Dari pengertian diatas, maka laku bersifat memuat motif, mengandung permintaan dan permohonan sesuatu yang kita lakukan dalam bentuk perbuatan baik secara lahir maupun batin. Maka laku dapat ditafsirkan sebagai suatu syarat dalam bentuk tindakan yang dilakukan oleh seseorang yang belum mempunyai sesuatu yang ingin dicapai atau belum mendapat sesuatu yang ingin dicapai. Jika seseorang sudah mendapatkan sesuatu yang ingin dicapai, umumnya tidak lagi mempraktikkan laku, tidak lagi memohon dan meminta. Dalam laku, didalamnya terkandung harapan supaya mendapatkan sesuatu dan berisi permohonan serta permintaan supaya memperoleh sesuatu (mengandung keinginan). Keinginan umumnya berpangkal dari “aku” sehingga laku yang demikian mengandung pamrih. Doa yang berisi permintaan dan permohonan merupakan salah satu “laku dalam niat” (Tanpoaran, 1988).

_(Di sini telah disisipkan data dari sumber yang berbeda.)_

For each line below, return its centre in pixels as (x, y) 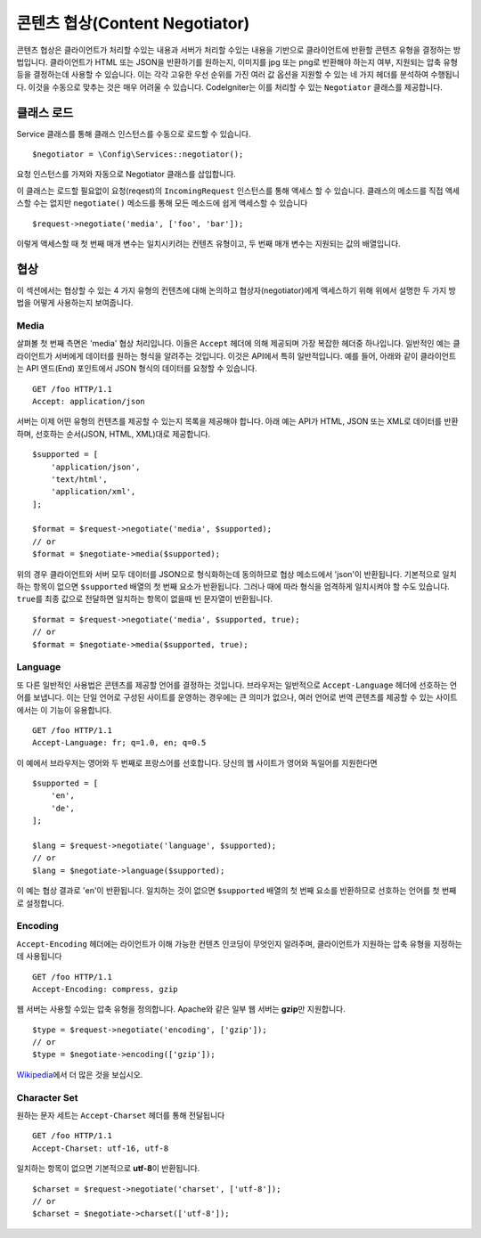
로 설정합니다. (41, 903)
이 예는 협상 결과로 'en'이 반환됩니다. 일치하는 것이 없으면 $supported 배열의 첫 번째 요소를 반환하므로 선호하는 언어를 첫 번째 (236, 891)
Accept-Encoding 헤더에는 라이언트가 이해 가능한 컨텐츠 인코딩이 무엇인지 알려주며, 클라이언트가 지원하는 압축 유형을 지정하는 (239, 943)
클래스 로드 (45, 113)
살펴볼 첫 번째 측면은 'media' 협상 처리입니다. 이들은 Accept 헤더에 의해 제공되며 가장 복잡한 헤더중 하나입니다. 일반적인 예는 (234, 344)
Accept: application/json (89, 401)
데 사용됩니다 (39, 957)
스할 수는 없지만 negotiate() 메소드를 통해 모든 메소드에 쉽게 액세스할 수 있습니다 (162, 203)
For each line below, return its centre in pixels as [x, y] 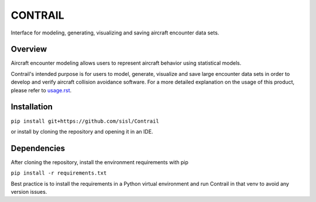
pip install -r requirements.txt [59, 173]
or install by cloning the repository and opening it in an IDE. [82, 131]
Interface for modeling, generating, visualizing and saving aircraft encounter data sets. [115, 33]
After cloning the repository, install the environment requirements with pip [99, 162]
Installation [32, 107]
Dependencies [38, 148]
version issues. [29, 192]
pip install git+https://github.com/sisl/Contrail [85, 121]
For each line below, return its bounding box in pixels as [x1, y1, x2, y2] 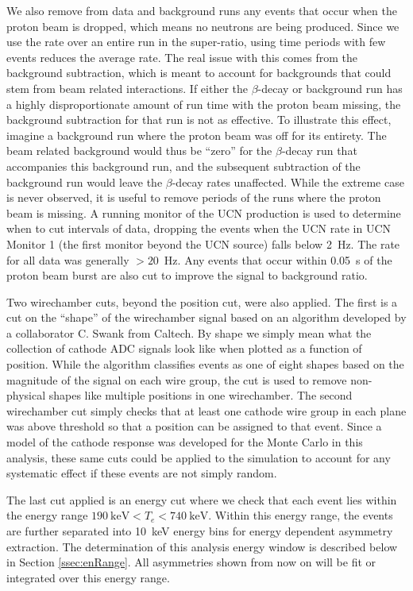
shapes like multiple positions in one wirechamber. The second [48, 387, 353, 404]
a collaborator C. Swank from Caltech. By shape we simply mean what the [6, 324, 372, 341]
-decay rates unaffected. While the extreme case [172, 173, 404, 190]
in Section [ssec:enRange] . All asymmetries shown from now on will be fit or [6, 554, 376, 570]
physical [6, 387, 46, 404]
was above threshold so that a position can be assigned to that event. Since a [6, 418, 382, 435]
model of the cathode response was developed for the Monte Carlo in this [6, 434, 363, 450]
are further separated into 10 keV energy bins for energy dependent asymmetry [6, 523, 393, 539]
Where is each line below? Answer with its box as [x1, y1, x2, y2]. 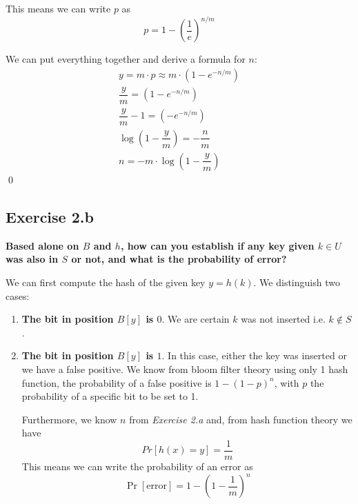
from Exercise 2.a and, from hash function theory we [129, 412, 352, 426]
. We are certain [161, 312, 230, 326]
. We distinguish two [253, 274, 340, 289]
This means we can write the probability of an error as [21, 458, 253, 473]
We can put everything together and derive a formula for [6, 52, 246, 66]
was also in [6, 252, 59, 266]
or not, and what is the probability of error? [71, 252, 287, 266]
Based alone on [6, 238, 79, 252]
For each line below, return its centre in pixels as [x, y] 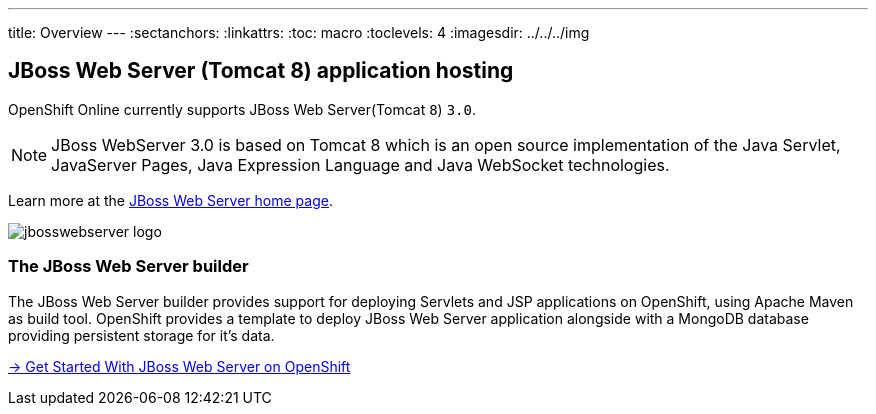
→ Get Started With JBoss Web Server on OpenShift [179, 366]
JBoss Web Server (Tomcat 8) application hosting [261, 71]
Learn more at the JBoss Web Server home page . [170, 200]
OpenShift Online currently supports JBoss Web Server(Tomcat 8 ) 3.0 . [242, 109]
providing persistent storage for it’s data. [141, 335]
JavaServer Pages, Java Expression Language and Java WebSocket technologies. [360, 164]
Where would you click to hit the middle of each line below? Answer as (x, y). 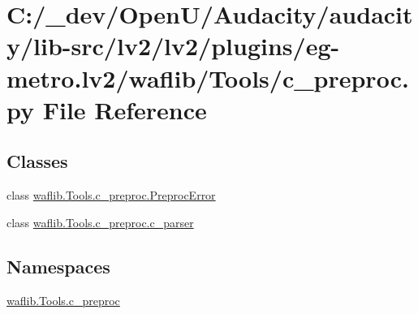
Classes (37, 161)
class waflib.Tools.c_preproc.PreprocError (111, 195)
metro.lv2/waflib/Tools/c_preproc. (208, 77)
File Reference (125, 109)
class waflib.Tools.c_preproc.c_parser (100, 222)
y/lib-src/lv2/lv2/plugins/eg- (173, 46)
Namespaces (58, 266)

Oleh sebab itu, jika “aku” masih menjadi pangkal dari kehidupan budaya rohani seseorang, maka sangkan paraning dumadi budaya rohani seseorang tersebut masih dalam taraf laku karena belum memiliki “kekosongan aku” (suwung). Selama seseorang masih menjalani laku, masih berpangkal pada motif, permintaan dan permohonan, maka budaya rohani seseorang tersebut masih “terbungkus” harapan dan tujuan, serta masih dipenuhi keinginan (karep), belum suwung.

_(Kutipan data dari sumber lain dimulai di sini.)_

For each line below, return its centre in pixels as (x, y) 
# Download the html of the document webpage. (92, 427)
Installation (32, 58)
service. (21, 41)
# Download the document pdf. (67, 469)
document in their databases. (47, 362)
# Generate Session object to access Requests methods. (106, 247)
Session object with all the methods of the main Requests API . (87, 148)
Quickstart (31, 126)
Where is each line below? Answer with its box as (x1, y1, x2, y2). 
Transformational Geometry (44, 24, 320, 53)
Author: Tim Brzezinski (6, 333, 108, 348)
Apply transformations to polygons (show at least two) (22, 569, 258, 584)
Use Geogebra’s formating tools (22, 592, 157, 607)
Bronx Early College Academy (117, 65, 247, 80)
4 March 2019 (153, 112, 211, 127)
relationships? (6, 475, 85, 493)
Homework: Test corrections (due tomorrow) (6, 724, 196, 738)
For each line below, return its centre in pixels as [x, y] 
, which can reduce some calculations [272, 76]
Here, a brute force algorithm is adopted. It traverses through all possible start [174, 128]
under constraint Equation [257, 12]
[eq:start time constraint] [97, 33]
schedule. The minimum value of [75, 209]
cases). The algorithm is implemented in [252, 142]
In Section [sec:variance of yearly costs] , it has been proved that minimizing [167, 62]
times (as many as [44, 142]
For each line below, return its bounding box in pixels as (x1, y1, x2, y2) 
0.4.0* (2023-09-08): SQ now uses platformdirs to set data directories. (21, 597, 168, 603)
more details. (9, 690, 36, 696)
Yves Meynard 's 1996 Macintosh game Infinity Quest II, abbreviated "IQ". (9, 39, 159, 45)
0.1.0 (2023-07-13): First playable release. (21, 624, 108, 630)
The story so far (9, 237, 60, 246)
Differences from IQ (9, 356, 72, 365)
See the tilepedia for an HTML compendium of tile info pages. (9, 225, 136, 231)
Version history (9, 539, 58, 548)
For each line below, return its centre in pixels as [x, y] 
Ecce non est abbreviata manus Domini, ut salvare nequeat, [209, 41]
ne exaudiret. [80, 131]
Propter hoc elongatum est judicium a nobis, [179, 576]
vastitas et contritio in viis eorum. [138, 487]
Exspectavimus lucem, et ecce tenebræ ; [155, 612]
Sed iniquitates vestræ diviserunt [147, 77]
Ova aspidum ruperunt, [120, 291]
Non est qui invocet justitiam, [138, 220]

Sujud Pasrah Sumarah kepada Allah dilakukan dalam kesadaran, yaitu kesadaran untuk tidak memerlukan motif dan tujuan, apalagi permintaan dan permohonan karena yang diperlukan hanyalah kesadaran akan kehampaan “aku” (suwung). Dalam mempraktikkan Sujud Pasrah Sumarah kepada Allah yang perlu disadari adalah sikap jiwa yang mengerti kalau “permintaan dan permohonannya” nanti terjawab oleh Tuhan. Sujud pasrah sumarah punika mboten dipun pari ngi kitab tuwin donga jalaran Allah punika Maha Wikan, Maha Priksa saha Maha Mangertos sedaya obah mosiking umat manungsa. Sampun malih ingkang sok ndedonga lan sapiturutipuin, saweg wonten krenteg badhe nyuwun pirsa kemawon sampun angsal wangsulan saking Allah awujud pangertosan murih wilujeng ing sedayanipun. Amargi kangge para kadhang sujud pasrfah sumarah punika ingkang dipun ugemi naming kasunyatan, tanpa syarat, naming mligi sumarah kemawon (DPP Paguyuban Sumarah, 1992).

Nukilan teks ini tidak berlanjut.